↓↓↓

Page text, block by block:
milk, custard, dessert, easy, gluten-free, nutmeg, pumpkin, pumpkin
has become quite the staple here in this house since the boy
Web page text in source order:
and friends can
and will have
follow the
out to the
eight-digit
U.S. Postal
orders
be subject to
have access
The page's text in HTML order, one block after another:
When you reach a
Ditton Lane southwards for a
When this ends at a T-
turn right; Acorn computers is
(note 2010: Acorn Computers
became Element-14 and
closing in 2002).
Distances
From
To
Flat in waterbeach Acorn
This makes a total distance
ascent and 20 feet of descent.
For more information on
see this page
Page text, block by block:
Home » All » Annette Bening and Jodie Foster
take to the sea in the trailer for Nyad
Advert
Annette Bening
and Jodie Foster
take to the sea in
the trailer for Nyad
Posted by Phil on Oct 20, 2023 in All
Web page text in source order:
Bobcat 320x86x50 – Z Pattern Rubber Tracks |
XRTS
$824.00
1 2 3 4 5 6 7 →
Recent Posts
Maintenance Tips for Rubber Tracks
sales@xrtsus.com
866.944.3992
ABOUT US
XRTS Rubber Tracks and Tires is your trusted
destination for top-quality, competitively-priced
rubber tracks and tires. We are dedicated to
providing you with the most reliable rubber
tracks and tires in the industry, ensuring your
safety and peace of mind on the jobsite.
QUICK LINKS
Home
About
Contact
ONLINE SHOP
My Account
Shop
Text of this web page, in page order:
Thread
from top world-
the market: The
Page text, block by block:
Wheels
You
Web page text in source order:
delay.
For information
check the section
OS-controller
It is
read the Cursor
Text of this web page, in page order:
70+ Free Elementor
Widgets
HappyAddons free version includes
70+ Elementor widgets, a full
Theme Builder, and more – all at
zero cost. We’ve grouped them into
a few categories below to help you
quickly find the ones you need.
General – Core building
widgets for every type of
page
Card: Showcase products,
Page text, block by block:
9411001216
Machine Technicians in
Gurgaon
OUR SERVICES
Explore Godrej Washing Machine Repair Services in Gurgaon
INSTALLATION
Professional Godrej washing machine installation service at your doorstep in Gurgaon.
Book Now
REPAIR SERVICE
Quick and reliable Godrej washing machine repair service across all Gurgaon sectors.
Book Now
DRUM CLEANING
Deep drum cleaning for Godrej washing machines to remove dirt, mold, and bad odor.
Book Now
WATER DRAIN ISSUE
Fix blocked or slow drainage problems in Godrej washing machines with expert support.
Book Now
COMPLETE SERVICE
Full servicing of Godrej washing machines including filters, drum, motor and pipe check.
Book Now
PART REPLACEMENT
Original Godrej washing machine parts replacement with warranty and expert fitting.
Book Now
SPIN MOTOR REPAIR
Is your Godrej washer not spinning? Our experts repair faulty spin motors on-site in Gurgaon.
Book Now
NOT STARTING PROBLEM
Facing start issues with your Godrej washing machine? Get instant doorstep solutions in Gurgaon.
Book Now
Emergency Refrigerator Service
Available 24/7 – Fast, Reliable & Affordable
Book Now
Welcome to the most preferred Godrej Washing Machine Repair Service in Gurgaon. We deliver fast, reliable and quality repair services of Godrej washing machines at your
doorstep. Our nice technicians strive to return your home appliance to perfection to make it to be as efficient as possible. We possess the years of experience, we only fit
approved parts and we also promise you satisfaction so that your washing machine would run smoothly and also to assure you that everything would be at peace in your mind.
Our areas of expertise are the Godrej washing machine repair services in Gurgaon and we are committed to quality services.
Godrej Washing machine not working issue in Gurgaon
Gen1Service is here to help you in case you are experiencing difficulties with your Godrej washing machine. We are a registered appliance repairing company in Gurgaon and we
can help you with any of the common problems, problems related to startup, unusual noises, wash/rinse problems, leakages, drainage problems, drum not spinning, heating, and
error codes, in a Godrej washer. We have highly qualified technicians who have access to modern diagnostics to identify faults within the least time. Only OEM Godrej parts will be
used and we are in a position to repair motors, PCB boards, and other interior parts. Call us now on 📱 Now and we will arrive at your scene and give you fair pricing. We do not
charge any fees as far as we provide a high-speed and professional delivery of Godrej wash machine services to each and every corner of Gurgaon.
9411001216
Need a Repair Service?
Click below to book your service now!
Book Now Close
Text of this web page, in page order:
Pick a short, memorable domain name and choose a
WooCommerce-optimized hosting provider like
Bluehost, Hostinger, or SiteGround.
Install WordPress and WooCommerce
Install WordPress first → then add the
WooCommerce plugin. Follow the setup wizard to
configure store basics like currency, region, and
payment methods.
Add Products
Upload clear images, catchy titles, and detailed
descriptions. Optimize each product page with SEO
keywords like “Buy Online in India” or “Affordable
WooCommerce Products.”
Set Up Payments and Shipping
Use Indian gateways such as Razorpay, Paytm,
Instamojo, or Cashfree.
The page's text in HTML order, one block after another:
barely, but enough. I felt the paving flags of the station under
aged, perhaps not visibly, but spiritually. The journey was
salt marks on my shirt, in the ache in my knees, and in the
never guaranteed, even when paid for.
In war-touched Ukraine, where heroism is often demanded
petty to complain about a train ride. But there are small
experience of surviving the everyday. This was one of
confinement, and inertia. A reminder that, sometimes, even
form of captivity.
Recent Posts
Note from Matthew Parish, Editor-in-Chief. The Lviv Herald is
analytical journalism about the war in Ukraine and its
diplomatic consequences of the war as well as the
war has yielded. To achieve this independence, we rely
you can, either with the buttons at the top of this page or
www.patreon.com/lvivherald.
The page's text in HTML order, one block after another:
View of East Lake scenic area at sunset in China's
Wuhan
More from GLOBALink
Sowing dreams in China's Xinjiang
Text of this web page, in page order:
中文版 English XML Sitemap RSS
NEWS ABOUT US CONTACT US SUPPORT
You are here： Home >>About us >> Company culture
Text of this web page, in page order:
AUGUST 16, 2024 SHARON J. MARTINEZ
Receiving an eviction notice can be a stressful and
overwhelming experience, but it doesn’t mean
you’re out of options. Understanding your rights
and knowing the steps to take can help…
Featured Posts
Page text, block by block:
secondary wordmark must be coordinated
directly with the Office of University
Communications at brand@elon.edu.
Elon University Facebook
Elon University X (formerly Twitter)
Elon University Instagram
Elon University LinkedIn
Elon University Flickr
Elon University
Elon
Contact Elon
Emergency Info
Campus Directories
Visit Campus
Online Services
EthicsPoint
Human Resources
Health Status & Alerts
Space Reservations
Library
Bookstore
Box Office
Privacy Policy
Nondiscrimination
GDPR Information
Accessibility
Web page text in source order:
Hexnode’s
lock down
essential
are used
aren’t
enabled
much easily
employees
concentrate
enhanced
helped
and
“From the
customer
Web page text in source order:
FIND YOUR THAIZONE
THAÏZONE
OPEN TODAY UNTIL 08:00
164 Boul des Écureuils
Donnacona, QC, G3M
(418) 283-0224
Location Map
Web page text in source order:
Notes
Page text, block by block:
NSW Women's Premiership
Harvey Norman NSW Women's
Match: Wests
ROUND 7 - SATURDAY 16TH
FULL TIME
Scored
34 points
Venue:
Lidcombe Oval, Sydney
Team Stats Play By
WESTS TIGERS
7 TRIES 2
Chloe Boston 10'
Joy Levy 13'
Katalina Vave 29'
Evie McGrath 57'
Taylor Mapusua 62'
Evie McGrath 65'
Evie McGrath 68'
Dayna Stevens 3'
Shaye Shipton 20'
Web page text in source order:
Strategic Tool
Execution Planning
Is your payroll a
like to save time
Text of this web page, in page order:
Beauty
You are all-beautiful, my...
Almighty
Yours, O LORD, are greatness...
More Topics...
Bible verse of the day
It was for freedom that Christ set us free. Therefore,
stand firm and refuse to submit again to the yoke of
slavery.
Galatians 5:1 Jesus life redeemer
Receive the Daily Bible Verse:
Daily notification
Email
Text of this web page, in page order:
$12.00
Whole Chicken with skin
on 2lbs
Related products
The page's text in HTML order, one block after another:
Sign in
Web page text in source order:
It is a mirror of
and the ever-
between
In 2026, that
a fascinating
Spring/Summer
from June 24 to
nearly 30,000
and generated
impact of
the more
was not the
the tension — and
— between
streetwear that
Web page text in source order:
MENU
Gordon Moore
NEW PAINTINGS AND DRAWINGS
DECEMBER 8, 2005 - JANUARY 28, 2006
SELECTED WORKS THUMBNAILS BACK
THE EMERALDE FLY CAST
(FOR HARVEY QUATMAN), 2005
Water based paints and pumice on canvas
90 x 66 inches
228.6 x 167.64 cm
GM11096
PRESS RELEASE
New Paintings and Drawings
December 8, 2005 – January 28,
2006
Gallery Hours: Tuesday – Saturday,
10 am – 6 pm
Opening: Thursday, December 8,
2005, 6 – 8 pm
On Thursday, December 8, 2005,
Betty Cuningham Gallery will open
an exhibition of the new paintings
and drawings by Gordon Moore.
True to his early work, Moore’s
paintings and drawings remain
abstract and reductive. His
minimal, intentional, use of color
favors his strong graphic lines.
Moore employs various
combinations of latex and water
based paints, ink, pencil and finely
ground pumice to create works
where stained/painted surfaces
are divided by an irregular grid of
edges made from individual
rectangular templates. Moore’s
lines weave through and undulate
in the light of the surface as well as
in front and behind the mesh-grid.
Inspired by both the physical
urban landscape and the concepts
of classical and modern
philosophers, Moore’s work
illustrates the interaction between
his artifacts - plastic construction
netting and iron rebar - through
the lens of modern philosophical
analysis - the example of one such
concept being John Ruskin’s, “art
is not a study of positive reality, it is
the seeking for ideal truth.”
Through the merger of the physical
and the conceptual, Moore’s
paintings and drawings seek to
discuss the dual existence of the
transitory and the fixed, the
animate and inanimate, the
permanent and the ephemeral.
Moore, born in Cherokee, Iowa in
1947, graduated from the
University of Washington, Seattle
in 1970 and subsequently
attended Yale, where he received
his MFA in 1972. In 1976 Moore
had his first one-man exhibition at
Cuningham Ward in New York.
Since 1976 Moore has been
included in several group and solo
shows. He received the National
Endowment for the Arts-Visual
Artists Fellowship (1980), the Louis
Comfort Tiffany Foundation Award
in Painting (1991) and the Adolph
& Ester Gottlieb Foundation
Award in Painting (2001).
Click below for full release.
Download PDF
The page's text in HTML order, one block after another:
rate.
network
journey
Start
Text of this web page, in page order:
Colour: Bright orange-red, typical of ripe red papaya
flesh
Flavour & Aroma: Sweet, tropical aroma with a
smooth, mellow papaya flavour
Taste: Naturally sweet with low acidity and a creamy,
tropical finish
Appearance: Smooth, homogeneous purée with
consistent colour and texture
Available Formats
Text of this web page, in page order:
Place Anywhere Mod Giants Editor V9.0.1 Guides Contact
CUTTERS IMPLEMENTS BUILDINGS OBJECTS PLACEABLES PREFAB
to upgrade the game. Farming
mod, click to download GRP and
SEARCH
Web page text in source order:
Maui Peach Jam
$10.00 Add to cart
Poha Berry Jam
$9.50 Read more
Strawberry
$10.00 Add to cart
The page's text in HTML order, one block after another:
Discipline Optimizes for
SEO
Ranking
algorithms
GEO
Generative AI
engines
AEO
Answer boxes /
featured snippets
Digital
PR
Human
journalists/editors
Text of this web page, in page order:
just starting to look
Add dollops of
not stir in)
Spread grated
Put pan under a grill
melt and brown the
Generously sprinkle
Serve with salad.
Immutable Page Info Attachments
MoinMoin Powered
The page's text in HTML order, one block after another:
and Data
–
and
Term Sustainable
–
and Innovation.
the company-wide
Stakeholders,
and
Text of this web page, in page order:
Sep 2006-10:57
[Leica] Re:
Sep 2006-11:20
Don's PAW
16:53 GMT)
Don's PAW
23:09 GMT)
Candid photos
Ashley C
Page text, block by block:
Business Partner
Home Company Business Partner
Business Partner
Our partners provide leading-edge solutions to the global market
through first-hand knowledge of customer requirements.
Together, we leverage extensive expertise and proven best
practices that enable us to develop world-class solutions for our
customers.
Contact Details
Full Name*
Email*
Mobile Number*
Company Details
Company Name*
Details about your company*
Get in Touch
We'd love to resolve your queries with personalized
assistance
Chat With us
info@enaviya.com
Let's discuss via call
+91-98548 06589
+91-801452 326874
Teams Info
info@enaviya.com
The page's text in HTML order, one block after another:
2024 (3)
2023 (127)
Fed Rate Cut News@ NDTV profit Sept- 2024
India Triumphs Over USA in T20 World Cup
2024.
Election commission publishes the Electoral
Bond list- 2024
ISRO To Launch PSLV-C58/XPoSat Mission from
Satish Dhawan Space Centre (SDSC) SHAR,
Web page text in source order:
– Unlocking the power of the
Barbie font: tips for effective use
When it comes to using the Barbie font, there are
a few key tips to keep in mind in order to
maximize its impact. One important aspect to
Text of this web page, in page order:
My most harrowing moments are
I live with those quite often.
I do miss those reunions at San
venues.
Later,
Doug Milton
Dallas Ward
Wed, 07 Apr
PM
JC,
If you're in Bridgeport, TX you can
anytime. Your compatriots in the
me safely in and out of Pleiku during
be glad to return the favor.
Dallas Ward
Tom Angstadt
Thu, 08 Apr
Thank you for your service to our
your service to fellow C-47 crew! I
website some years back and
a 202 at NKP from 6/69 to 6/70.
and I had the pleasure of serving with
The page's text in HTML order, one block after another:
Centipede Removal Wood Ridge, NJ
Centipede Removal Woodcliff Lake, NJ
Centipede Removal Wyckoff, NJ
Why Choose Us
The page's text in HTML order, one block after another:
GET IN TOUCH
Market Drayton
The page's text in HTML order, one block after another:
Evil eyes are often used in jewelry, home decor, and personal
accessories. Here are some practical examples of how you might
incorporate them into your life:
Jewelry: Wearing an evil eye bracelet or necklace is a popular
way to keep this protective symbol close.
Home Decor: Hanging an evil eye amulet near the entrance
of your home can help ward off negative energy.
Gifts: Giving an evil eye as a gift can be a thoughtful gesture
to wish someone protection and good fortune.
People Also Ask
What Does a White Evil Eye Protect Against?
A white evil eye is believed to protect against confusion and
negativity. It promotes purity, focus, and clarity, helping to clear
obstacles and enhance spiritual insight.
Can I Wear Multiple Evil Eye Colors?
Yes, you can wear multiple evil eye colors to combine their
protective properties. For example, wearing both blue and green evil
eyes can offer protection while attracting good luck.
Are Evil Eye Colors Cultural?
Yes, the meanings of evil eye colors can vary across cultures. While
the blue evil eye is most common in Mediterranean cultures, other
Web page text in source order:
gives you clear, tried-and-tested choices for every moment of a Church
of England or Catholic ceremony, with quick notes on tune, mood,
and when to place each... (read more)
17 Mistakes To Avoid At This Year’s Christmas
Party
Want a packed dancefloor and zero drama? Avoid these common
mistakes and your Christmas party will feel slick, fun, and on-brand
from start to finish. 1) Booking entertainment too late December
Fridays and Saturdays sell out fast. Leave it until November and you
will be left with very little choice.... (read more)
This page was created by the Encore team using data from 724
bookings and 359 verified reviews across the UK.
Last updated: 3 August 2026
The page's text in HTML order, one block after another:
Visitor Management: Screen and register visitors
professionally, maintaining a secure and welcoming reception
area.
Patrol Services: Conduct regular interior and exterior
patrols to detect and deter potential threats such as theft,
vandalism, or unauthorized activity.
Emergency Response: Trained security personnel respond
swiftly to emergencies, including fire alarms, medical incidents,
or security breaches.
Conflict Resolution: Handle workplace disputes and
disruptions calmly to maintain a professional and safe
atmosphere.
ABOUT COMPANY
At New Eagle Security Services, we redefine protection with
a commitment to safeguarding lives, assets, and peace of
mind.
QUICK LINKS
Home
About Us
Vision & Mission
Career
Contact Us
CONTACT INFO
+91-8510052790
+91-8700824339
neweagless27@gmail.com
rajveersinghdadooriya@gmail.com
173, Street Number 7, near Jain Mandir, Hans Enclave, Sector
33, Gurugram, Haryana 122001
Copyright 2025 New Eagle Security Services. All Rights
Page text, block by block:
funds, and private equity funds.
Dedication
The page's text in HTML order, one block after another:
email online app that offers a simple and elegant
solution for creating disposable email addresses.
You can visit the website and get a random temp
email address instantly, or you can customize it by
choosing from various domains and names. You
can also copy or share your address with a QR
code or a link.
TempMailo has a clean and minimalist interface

↑↑↑

__About this exercise__
Take the stretch of lines above from the one containing "Use Indian gateways" through the one containing "In war-touched Ukraine, where" and repeat it exactly, adding no other line.

__Exercise answer__
Use Indian gateways such as Razorpay, Paytm,
Instamojo, or Cashfree.
The page's text in HTML order, one block after another:
barely, but enough. I felt the paving flags of the station under
aged, perhaps not visibly, but spiritually. The journey was
salt marks on my shirt, in the ache in my knees, and in the
never guaranteed, even when paid for.
In war-touched Ukraine, where heroism is often demanded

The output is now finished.